Crowleyism seems to have become the governing principle of our republic, and ultimately the logic behind “American Exceptionalism“.
from wikipedia
Thelema roughly means “will” in Greek. The phrase True Will does not appear in The Book of the Law, the central sacred text of Thelema. Nevertheless, Aleister Crowley’s various commentaries on the Book routinely postulate that each individual has a unique and incommensurable True Will that determines his or her proper course in life. This invention of Crowley’s appears to be an attempt to explain how some actions may be wrong (or “false”) when “There is no law beyond Do what thou wilt.” Actions that conform to True Will are thus considered to be correct, while willed actions that deviate from True Will may nevertheless be wrong. In The Book of the Law Crowley wrote “Do What Thou Wilt”.
“DO WHAT THOU WILT” was misunderstood to mean do what you want, however one must consider that a human being is a single machine composed of several parts. So, when one says do what thou wilt , he/she must understand the origin of this will in order to promote or demote its importance. One is formed of a material, mental and spiritual component. These components are all controlled and directed by will that flows through the three and uniting them as one. Initiates of the sacred science are acquainted with the fact of a fourth dimension that is the base of this triad that forms a human being. True will is fourth dimension, that directs the human towards his destiny and forces him into the joy of accomplishing what he/she was meant to accomplish.
– photo by Mitch Waxman
The Great Machine, visible from the high deck of the Queensboro Bridge, beckons your humble narrator to scuttle home before it begins to get dark.

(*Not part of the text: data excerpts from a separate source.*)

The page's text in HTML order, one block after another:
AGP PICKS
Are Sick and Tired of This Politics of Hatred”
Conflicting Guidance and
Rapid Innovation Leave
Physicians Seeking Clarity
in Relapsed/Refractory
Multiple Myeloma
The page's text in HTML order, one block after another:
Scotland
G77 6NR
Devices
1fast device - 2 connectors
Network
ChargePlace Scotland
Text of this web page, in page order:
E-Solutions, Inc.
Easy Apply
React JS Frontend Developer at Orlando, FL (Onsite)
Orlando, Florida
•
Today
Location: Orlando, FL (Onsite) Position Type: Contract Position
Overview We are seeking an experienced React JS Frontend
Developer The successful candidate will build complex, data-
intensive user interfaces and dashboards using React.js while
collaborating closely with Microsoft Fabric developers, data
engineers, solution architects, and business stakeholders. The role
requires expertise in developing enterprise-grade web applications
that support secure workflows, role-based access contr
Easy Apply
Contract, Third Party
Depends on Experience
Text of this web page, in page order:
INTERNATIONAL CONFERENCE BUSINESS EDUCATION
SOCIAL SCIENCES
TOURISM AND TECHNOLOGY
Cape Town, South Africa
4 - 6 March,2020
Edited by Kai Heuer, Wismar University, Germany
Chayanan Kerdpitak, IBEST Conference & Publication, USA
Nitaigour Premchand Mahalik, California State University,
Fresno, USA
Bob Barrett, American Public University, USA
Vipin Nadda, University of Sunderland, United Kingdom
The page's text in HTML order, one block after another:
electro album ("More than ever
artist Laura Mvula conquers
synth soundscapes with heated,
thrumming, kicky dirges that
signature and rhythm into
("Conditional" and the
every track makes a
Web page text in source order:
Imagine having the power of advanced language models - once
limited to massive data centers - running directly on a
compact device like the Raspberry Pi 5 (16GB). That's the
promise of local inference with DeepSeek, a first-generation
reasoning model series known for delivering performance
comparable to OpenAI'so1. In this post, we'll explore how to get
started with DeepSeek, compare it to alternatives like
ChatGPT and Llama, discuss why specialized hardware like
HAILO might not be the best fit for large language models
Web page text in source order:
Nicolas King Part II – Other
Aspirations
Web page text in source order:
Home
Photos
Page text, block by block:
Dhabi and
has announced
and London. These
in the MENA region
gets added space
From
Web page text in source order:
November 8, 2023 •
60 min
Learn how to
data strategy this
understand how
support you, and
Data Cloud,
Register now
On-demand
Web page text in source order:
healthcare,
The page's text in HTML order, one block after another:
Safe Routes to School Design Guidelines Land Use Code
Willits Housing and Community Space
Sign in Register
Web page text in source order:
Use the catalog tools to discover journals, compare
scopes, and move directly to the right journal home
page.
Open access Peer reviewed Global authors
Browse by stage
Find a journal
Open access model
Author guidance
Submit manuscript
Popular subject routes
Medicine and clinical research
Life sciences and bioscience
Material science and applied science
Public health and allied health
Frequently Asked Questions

Predatory and fleet, shapes lurk in the sodium lit shadows of the Newtown Pentacle, hungry and weird things that care little for the normal or expected. Feckless, physical cowards such as myself are given to certain spells… vulnerable panics best experienced in one’s own rooms, in the company of my little dog.
That’s when I woke from my dream of walking across a river, in some Shining City with its cyclopean vistas of titan cut stones and sky flung monoliths…
I’m all ‘effed up.
from wikipedia
The categorical view of psychosis is most associated with Emil Kraepelin, who created criteria for the medical diagnosis and classification of different forms of psychotic illness. Particularly, he made the distinction between dementia praecox (now called schizophrenia), manic depressive insanity and non-psychotic states. Modern diagnostic systems used in psychiatry (such as the DSM) maintain this categorical view.

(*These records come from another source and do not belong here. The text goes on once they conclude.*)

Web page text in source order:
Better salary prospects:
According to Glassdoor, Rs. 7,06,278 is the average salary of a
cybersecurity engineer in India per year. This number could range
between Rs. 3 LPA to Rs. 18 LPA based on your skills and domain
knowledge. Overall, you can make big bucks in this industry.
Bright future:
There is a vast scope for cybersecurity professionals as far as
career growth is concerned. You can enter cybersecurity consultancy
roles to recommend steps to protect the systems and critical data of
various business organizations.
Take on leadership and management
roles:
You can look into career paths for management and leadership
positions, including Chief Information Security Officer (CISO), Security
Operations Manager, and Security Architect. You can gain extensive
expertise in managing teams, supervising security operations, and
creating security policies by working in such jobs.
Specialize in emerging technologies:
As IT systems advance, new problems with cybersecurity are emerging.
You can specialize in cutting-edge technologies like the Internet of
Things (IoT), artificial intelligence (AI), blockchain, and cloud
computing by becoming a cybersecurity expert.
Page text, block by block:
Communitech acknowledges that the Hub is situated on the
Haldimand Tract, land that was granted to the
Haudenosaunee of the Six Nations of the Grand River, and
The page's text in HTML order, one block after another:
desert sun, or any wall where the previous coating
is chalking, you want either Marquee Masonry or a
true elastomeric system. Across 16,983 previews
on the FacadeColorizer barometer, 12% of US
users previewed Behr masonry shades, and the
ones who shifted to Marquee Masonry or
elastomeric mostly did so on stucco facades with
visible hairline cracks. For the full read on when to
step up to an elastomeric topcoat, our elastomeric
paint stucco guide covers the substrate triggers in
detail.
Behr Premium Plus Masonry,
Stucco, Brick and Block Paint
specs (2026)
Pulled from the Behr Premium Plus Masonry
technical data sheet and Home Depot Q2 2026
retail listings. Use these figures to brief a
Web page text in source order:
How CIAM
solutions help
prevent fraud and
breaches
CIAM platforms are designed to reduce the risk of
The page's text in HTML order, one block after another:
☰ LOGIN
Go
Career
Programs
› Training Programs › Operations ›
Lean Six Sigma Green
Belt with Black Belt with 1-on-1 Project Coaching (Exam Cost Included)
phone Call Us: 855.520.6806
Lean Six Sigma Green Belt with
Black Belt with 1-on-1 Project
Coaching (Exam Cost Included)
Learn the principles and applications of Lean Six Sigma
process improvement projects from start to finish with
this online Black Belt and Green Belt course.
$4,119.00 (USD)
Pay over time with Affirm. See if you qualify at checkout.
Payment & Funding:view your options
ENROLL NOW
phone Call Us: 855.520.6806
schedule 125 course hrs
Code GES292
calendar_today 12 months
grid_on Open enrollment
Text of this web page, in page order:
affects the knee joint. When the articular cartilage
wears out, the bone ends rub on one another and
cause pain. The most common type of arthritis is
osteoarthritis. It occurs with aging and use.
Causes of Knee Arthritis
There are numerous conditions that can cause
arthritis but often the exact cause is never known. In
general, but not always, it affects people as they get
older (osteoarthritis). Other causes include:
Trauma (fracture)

In contrast, psychiatrist Eugen Bleuler did not believe there was a clear separation between sanity and madness, and that psychosis was simply an extreme expression of thoughts and behaviours that could be present to varying degrees throughout the population.
This was picked up by psychologists such as Hans Eysenck and Gordon Claridge who sought to understand this variation in unusual thought and behaviour in terms of personality theory. This was conceptualised by Eysenck as a single personality trait named psychoticism.
Claridge named his concept schizotypy and by examining unusual experiences in the general population and the clustering of symptoms in diagnosed schizophrenia, Claridge’s work suggested that this personality trait was much more complex, and could break down into four factors.